__Exercise material__:
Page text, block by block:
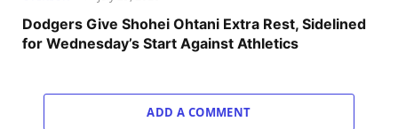
Dodgers Give Shohei Ohtani Extra Rest, Sidelined
for Wednesday’s Start Against Athletics
ADD A COMMENT
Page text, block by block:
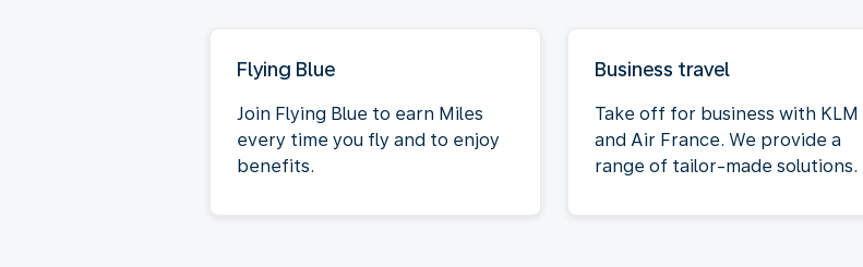
Flying Blue
Join Flying Blue to earn Miles
every time you fly and to enjoy
benefits.
Business travel
Take off for business with KLM
and Air France. We provide a
range of tailor-made solutions.
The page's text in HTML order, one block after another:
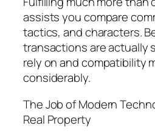
assists you compare
tactics, and characters.
transactions are actually
rely on and compatibility
considerably.
The Job of Modern
Real Property
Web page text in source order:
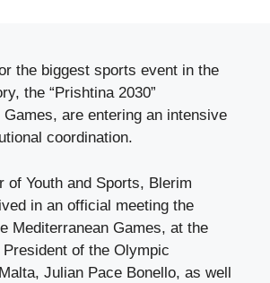
the biggest sports event in the
the “Prishtina 2030”
Games, are entering an intensive
coordination.
of Youth and Sports, Blerim
in an official meeting the
Mediterranean Games, at the
of the Olympic
Julian Pace Bonello, as well
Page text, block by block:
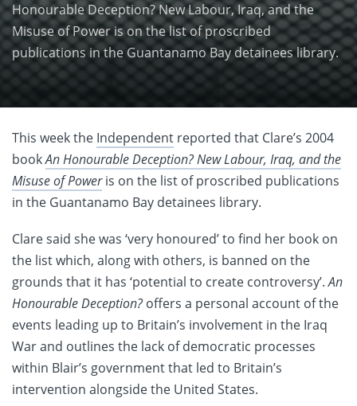
Honourable Deception? New Labour, Iraq, and the
Misuse of Power is on the list of proscribed
publications in the Guantanamo Bay detainees library.
This week the Independent reported that Clare’s 2004
bookAn Honourable Deception? New Labour, Iraq, and the
Misuse of Poweris on the list of proscribed publications
in the Guantanamo Bay detainees library.
Clare said she was ‘very honoured’ to find her book on
the list which, along with others, is banned on the
grounds that it has ‘potential to create controversy’.An
Honourable Deception?offers a personal account of the
events leading up to Britain’s involvement in the Iraq
War and outlines the lack of democratic processes
within Blair’s government that led to Britain’s
intervention alongside the United States.
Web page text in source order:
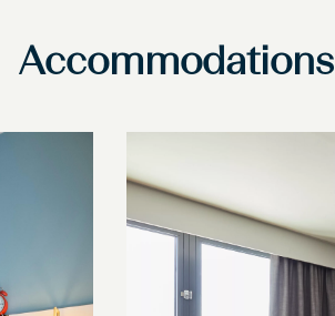
Accommodations
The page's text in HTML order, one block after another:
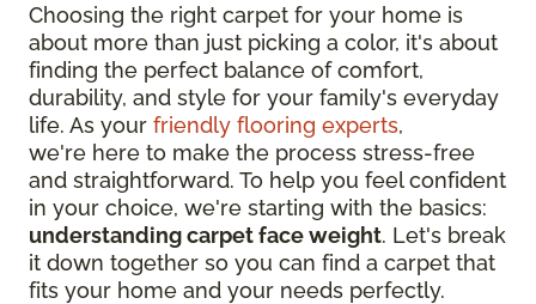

__Task objective__: Verbatim reproduction of every entry is needed, with the images left out.

__Exercise solution__:
Page text, block by block:
Dodgers Give Shohei Ohtani Extra Rest, Sidelined
for Wednesday’s Start Against Athletics
ADD A COMMENT
Page text, block by block:
Flying Blue
Join Flying Blue to earn Miles
every time you fly and to enjoy
benefits.
Business travel
Take off for business with KLM
and Air France. We provide a
range of tailor-made solutions.
The page's text in HTML order, one block after another:
assists you compare
tactics, and characters.
transactions are actually
rely on and compatibility
considerably.
The Job of Modern
Real Property
Web page text in source order:
the biggest sports event in the
the “Prishtina 2030”
Games, are entering an intensive
coordination.
of Youth and Sports, Blerim
in an official meeting the
Mediterranean Games, at the
of the Olympic
Julian Pace Bonello, as well
Page text, block by block:
Honourable Deception? New Labour, Iraq, and the
Misuse of Power is on the list of proscribed
publications in the Guantanamo Bay detainees library.
This week the Independent reported that Clare’s 2004
bookAn Honourable Deception? New Labour, Iraq, and the
Misuse of Poweris on the list of proscribed publications
in the Guantanamo Bay detainees library.
Clare said she was ‘very honoured’ to find her book on
the list which, along with others, is banned on the
grounds that it has ‘potential to create controversy’.An
Honourable Deception?offers a personal account of the
events leading up to Britain’s involvement in the Iraq
War and outlines the lack of democratic processes
within Blair’s government that led to Britain’s
intervention alongside the United States.
Web page text in source order:
Accommodations
The page's text in HTML order, one block after another:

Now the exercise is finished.